## Libraries & Initiate PyTerrier 

In [None]:
!pip install python-terrier
from google.colab import drive
from collections import defaultdict
from pathlib import Path
import pandas as pd
import glob, os
import gensim
import os
from gensim.parsing.preprocessing import preprocess_string, strip_punctuation, strip_numeric
import pyterrier as pt
from pyterrier.measures import *
from bs4 import BeautifulSoup
import warnings
import regex as re
from pyterrier.measures import *
import numpy as np

if not pt.started():
  pt.init(boot_packages=["com.github.terrierteam:terrier-prf:-SNAPSHOT"])

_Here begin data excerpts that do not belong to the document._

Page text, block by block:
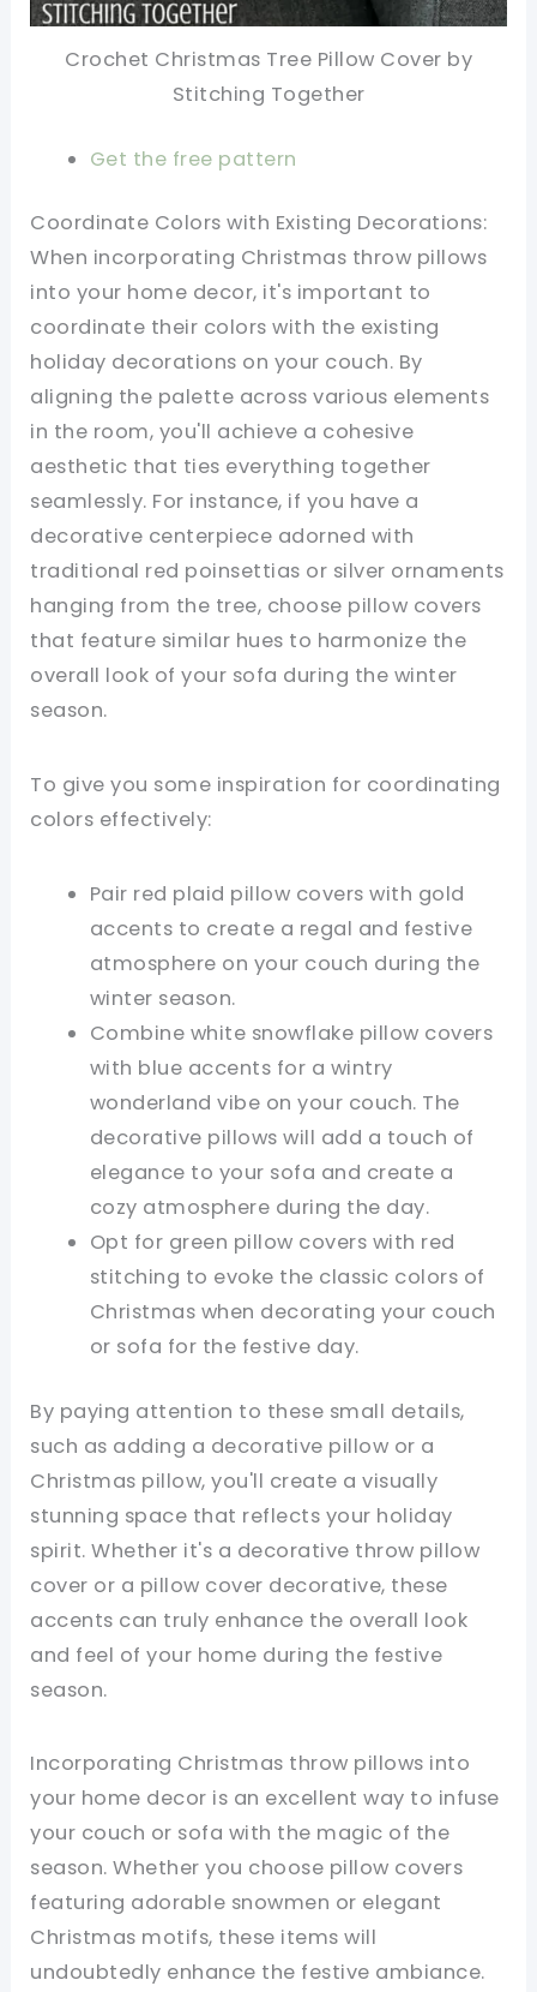
Crochet Christmas Tree Pillow Cover by
Stitching Together
Get the free pattern
Coordinate Colors with Existing Decorations:
When incorporating Christmas throw pillows
into your home decor, it's important to
coordinate their colors with the existing
holiday decorations on your couch. By
aligning the palette across various elements
in the room, you'll achieve a cohesive
aesthetic that ties everything together
seamlessly. For instance, if you have a
decorative centerpiece adorned with
traditional red poinsettias or silver ornaments
hanging from the tree, choose pillow covers
that feature similar hues to harmonize the
overall look of your sofa during the winter
season.
To give you some inspiration for coordinating
colors effectively:
Pair red plaid pillow covers with gold
accents to create a regal and festive
atmosphere on your couch during the
winter season.
Combine white snowflake pillow covers
with blue accents for a wintry
wonderland vibe on your couch. The
decorative pillows will add a touch of
elegance to your sofa and create a
cozy atmosphere during the day.
Opt for green pillow covers with red
stitching to evoke the classic colors of
Christmas when decorating your couch
or sofa for the festive day.
By paying attention to these small details,
such as adding a decorative pillow or a
Christmas pillow, you'll create a visually
stunning space that reflects your holiday
spirit. Whether it's a decorative throw pillow
cover or a pillow cover decorative, these
accents can truly enhance the overall look
and feel of your home during the festive
season.
Incorporating Christmas throw pillows into
your home decor is an excellent way to infuse
your couch or sofa with the magic of the
season. Whether you choose pillow covers
featuring adorable snowmen or elegant
Christmas motifs, these items will
undoubtedly enhance the festive ambiance.

drive.mount("/content/gdrive", force_remount=True)
warnings.filterwarnings('ignore')
pd.set_option('display.max_colwidth', 300)
pd.set_option('display.max_columns', None)


In [None]:
path_to_index = ''
path_to_query_variation = ''
path_to_original_topics = ''

#  Load TREC2021 Data (.csv), Queries (Raw Description), Qrels

In [None]:
#TREC Dataset
collection = pd.read_csv(path_to_index, index_col=0)
collection = collection.fillna(' ')
collection = collection.rename(columns={"doc_id": "docno"})
display(collection.head(2))

#Qrels
qrels = pd.read_csv('./qrels/trec_clc/qrels2021.txt', names=['qid','Q0','docno','label'],sep=" ",header=None)
qrels = qrels.drop(columns=['Q0'])
qrels["qid"] = qrels["qid"].astype(str)
qrels["docno"] = qrels["docno"].astype(str)
display(qrels.head(2))

# Load topics

## Raw Description

In [None]:
#Load the Raw Queries
with open(path_to_original_topics, 'r', encoding='utf-8',
                 errors='ignore') as document:
  d = document.readlines()
  count = 0
  # Strips the newline character
  ld = []
  lid = []
  for line in d:
    count += 1
    query = re.findall(r'^<topic number=\"\d+\">(.*)</topic>$',line,re.DOTALL)[0]
    ld.append(query)
    lid.append(count)
  desc = pd.DataFrame({'qid':lid,'query': ld})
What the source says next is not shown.